§ **PROBLEM TO SOLVE**
Every line of the listing is returned unchanged, and every picture is dropped.

§ **INPUT**
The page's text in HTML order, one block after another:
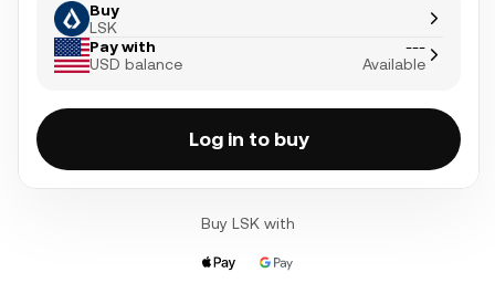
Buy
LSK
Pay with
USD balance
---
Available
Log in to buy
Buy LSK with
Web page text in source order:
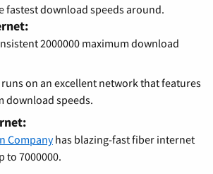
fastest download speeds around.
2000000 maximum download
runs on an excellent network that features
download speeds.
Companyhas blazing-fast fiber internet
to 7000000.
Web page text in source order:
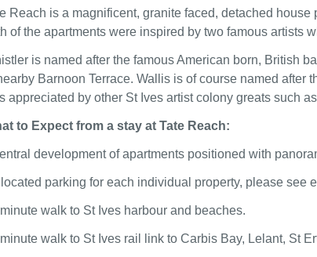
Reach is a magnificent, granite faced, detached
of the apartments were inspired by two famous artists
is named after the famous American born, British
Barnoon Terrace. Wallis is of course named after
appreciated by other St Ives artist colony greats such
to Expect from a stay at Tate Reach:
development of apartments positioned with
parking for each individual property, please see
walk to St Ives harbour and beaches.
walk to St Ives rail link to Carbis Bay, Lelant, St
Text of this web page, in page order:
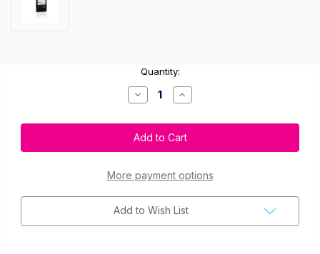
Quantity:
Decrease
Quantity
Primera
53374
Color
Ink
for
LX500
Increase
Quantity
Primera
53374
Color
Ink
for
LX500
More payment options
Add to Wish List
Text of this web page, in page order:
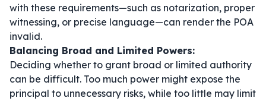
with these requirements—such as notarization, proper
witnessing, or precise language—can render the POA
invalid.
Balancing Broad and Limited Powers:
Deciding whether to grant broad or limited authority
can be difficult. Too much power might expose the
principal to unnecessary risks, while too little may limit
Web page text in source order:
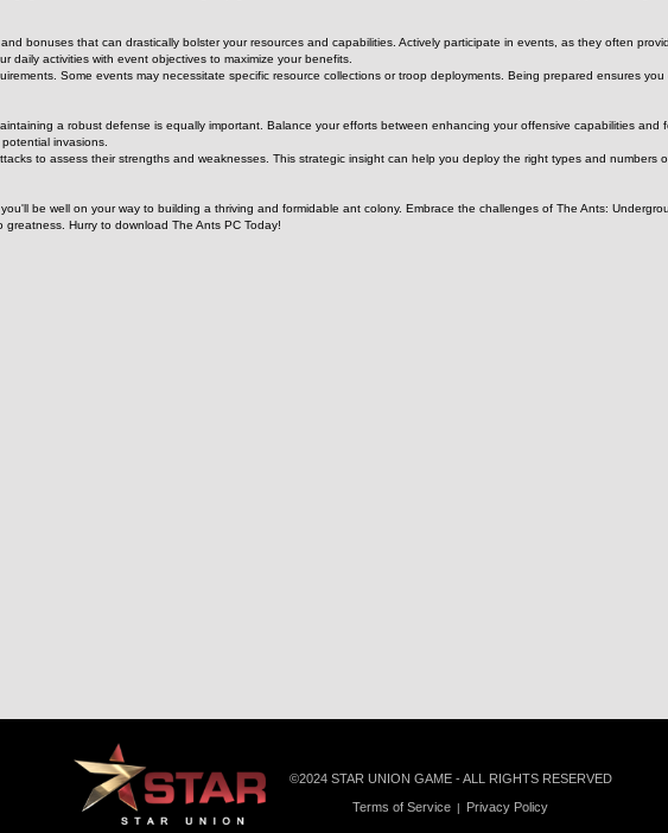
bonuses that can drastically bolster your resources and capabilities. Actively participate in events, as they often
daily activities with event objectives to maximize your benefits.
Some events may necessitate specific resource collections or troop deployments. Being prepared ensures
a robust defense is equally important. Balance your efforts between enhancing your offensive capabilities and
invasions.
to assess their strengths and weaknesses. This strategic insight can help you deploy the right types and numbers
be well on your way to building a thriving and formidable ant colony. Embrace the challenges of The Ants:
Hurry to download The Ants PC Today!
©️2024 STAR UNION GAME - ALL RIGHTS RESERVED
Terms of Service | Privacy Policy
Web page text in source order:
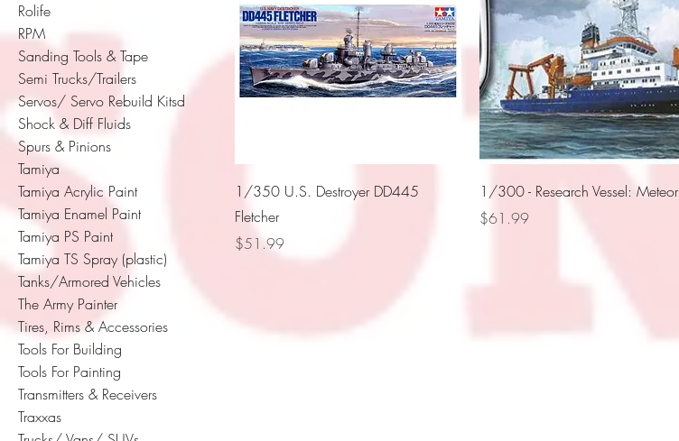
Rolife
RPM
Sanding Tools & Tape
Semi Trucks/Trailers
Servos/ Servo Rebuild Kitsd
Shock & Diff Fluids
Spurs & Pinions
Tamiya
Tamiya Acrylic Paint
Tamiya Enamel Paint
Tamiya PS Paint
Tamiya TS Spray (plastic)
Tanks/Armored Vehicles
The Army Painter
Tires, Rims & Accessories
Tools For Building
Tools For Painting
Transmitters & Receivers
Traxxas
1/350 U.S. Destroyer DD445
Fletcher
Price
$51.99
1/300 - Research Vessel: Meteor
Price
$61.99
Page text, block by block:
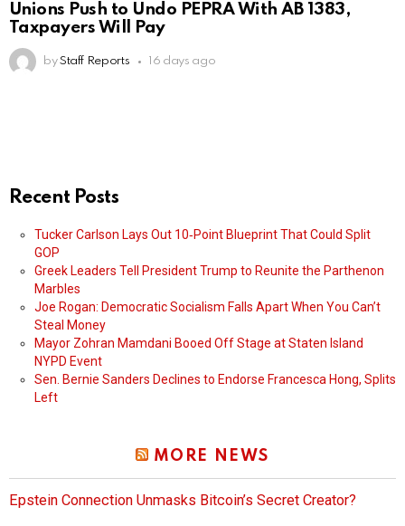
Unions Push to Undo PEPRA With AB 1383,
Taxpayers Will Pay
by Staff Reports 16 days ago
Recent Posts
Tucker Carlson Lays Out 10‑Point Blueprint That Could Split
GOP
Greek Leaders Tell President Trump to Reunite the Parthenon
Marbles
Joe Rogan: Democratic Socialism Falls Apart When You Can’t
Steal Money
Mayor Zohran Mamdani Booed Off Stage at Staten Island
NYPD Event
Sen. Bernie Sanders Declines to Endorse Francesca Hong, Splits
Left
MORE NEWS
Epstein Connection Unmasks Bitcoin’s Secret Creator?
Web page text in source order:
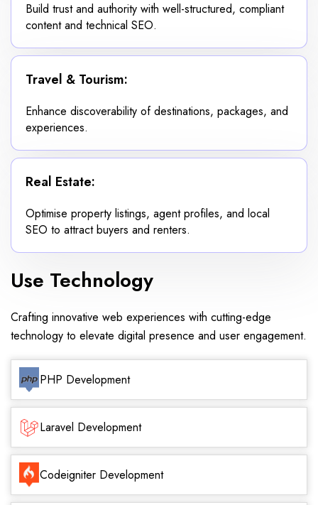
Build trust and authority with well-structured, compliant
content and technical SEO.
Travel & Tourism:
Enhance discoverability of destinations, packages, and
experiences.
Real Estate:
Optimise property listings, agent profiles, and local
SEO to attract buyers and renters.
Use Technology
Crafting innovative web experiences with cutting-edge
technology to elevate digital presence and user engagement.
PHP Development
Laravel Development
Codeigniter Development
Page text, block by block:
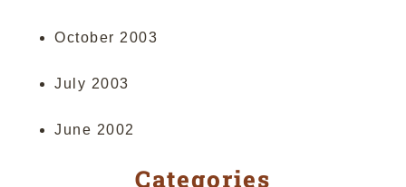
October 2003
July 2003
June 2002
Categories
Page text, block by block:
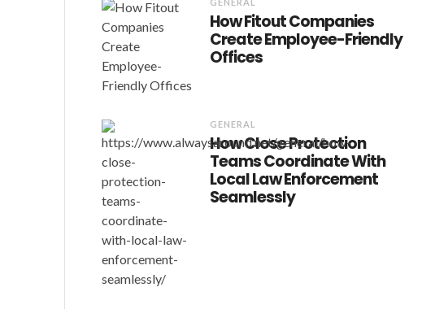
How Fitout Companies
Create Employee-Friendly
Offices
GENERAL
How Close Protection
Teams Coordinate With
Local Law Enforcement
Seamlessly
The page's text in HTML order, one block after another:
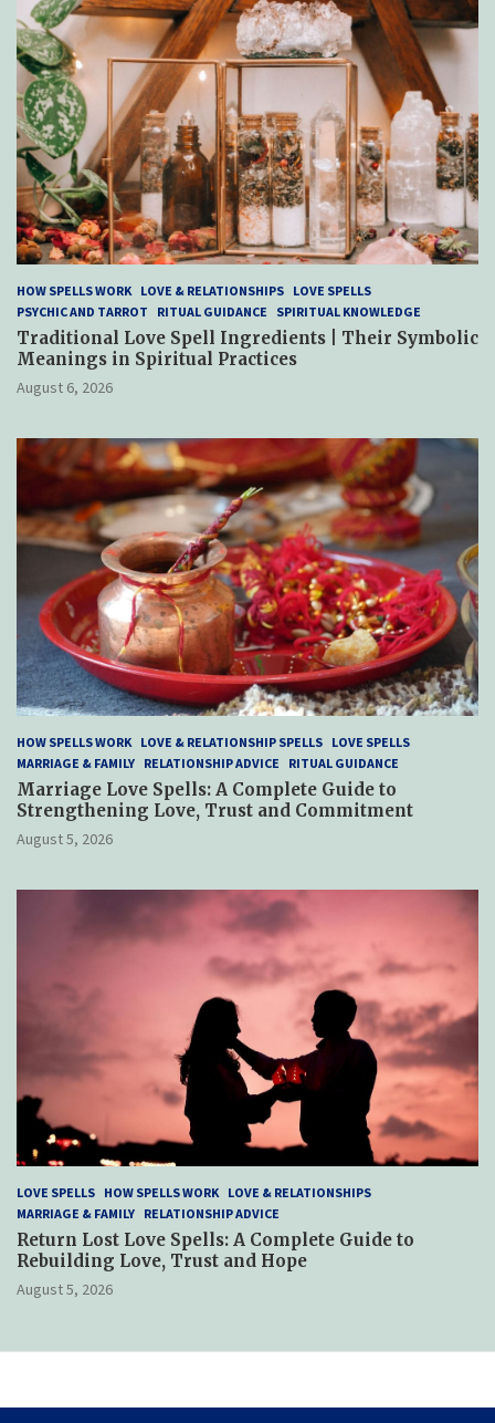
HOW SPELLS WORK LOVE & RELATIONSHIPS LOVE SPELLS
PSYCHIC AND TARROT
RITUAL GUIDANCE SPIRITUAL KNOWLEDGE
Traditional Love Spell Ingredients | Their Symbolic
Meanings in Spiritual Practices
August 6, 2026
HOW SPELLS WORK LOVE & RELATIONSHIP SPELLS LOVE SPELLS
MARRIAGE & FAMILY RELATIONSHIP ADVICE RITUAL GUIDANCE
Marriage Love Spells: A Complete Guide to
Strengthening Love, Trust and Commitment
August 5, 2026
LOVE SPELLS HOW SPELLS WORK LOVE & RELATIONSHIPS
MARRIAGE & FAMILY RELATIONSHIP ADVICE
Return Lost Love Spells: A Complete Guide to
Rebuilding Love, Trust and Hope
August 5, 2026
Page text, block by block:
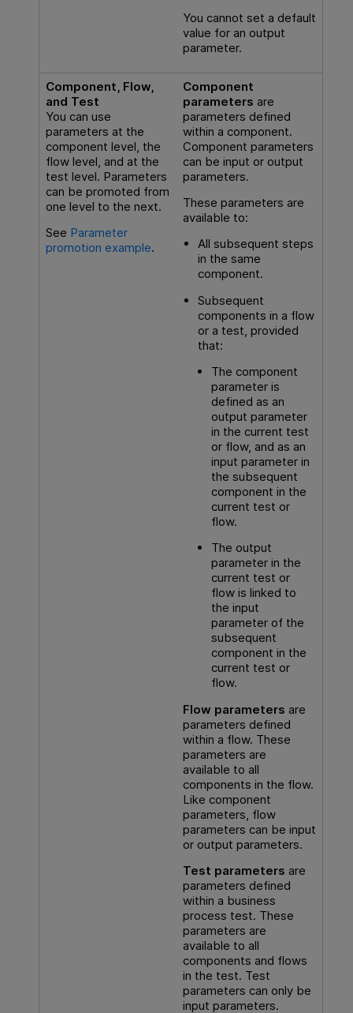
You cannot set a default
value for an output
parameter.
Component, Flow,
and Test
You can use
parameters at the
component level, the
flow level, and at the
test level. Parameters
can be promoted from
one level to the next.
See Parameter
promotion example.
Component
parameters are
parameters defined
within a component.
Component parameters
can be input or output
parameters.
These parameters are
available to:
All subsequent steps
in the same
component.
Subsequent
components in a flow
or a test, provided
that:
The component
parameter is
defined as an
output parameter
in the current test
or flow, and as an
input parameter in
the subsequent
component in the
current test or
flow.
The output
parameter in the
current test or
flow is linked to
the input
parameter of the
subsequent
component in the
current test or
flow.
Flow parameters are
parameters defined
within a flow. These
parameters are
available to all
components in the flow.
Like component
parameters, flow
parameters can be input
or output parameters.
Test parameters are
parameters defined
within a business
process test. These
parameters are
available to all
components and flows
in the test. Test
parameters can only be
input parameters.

§ **EXPECTED ANSWER**
The page's text in HTML order, one block after another:
Buy
LSK
Pay with
USD balance
---
Available
Log in to buy
Buy LSK with
Web page text in source order:
fastest download speeds around.
2000000 maximum download
runs on an excellent network that features
download speeds.
Companyhas blazing-fast fiber internet
to 7000000.
Web page text in source order:
Reach is a magnificent, granite faced, detached
of the apartments were inspired by two famous artists
is named after the famous American born, British
Barnoon Terrace. Wallis is of course named after
appreciated by other St Ives artist colony greats such
to Expect from a stay at Tate Reach:
development of apartments positioned with
parking for each individual property, please see
walk to St Ives harbour and beaches.
walk to St Ives rail link to Carbis Bay, Lelant, St
Text of this web page, in page order:
Quantity:
Decrease
Quantity
Primera
53374
Color
Ink
for
LX500
Increase
Quantity
Primera
53374
Color
Ink
for
LX500
More payment options
Add to Wish List
Text of this web page, in page order:
with these requirements—such as notarization, proper
witnessing, or precise language—can render the POA
invalid.
Balancing Broad and Limited Powers:
Deciding whether to grant broad or limited authority
can be difficult. Too much power might expose the
principal to unnecessary risks, while too little may limit
Web page text in source order:
bonuses that can drastically bolster your resources and capabilities. Actively participate in events, as they often
daily activities with event objectives to maximize your benefits.
Some events may necessitate specific resource collections or troop deployments. Being prepared ensures
a robust defense is equally important. Balance your efforts between enhancing your offensive capabilities and
invasions.
to assess their strengths and weaknesses. This strategic insight can help you deploy the right types and numbers
be well on your way to building a thriving and formidable ant colony. Embrace the challenges of The Ants:
Hurry to download The Ants PC Today!
©️2024 STAR UNION GAME - ALL RIGHTS RESERVED
Terms of Service | Privacy Policy
Web page text in source order:
Rolife
RPM
Sanding Tools & Tape
Semi Trucks/Trailers
Servos/ Servo Rebuild Kitsd
Shock & Diff Fluids
Spurs & Pinions
Tamiya
Tamiya Acrylic Paint
Tamiya Enamel Paint
Tamiya PS Paint
Tamiya TS Spray (plastic)
Tanks/Armored Vehicles
The Army Painter
Tires, Rims & Accessories
Tools For Building
Tools For Painting
Transmitters & Receivers
Traxxas
1/350 U.S. Destroyer DD445
Fletcher
Price
$51.99
1/300 - Research Vessel: Meteor
Price
$61.99
Page text, block by block:
Unions Push to Undo PEPRA With AB 1383,
Taxpayers Will Pay
by Staff Reports 16 days ago
Recent Posts
Tucker Carlson Lays Out 10‑Point Blueprint That Could Split
GOP
Greek Leaders Tell President Trump to Reunite the Parthenon
Marbles
Joe Rogan: Democratic Socialism Falls Apart When You Can’t
Steal Money
Mayor Zohran Mamdani Booed Off Stage at Staten Island
NYPD Event
Sen. Bernie Sanders Declines to Endorse Francesca Hong, Splits
Left
MORE NEWS
Epstein Connection Unmasks Bitcoin’s Secret Creator?
Web page text in source order:
Build trust and authority with well-structured, compliant
content and technical SEO.
Travel & Tourism:
Enhance discoverability of destinations, packages, and
experiences.
Real Estate:
Optimise property listings, agent profiles, and local
SEO to attract buyers and renters.
Use Technology
Crafting innovative web experiences with cutting-edge
technology to elevate digital presence and user engagement.
PHP Development
Laravel Development
Codeigniter Development
Page text, block by block:
October 2003
July 2003
June 2002
Categories
Page text, block by block:
How Fitout Companies
Create Employee-Friendly
Offices
GENERAL
How Close Protection
Teams Coordinate With
Local Law Enforcement
Seamlessly
The page's text in HTML order, one block after another:
HOW SPELLS WORK LOVE & RELATIONSHIPS LOVE SPELLS
PSYCHIC AND TARROT
RITUAL GUIDANCE SPIRITUAL KNOWLEDGE
Traditional Love Spell Ingredients | Their Symbolic
Meanings in Spiritual Practices
August 6, 2026
HOW SPELLS WORK LOVE & RELATIONSHIP SPELLS LOVE SPELLS
MARRIAGE & FAMILY RELATIONSHIP ADVICE RITUAL GUIDANCE
Marriage Love Spells: A Complete Guide to
Strengthening Love, Trust and Commitment
August 5, 2026
LOVE SPELLS HOW SPELLS WORK LOVE & RELATIONSHIPS
MARRIAGE & FAMILY RELATIONSHIP ADVICE
Return Lost Love Spells: A Complete Guide to
Rebuilding Love, Trust and Hope
August 5, 2026
Page text, block by block:
You cannot set a default
value for an output
parameter.
Component, Flow,
and Test
You can use
parameters at the
component level, the
flow level, and at the
test level. Parameters
can be promoted from
one level to the next.
See Parameter
promotion example.
Component
parameters are
parameters defined
within a component.
Component parameters
can be input or output
parameters.
These parameters are
available to:
All subsequent steps
in the same
component.
Subsequent
components in a flow
or a test, provided
that:
The component
parameter is
defined as an
output parameter
in the current test
or flow, and as an
input parameter in
the subsequent
component in the
current test or
flow.
The output
parameter in the
current test or
flow is linked to
the input
parameter of the
subsequent
component in the
current test or
flow.
Flow parameters are
parameters defined
within a flow. These
parameters are
available to all
components in the flow.
Like component
parameters, flow
parameters can be input
or output parameters.
Test parameters are
parameters defined
within a business
process test. These
parameters are
available to all
components and flows
in the test. Test
parameters can only be
input parameters.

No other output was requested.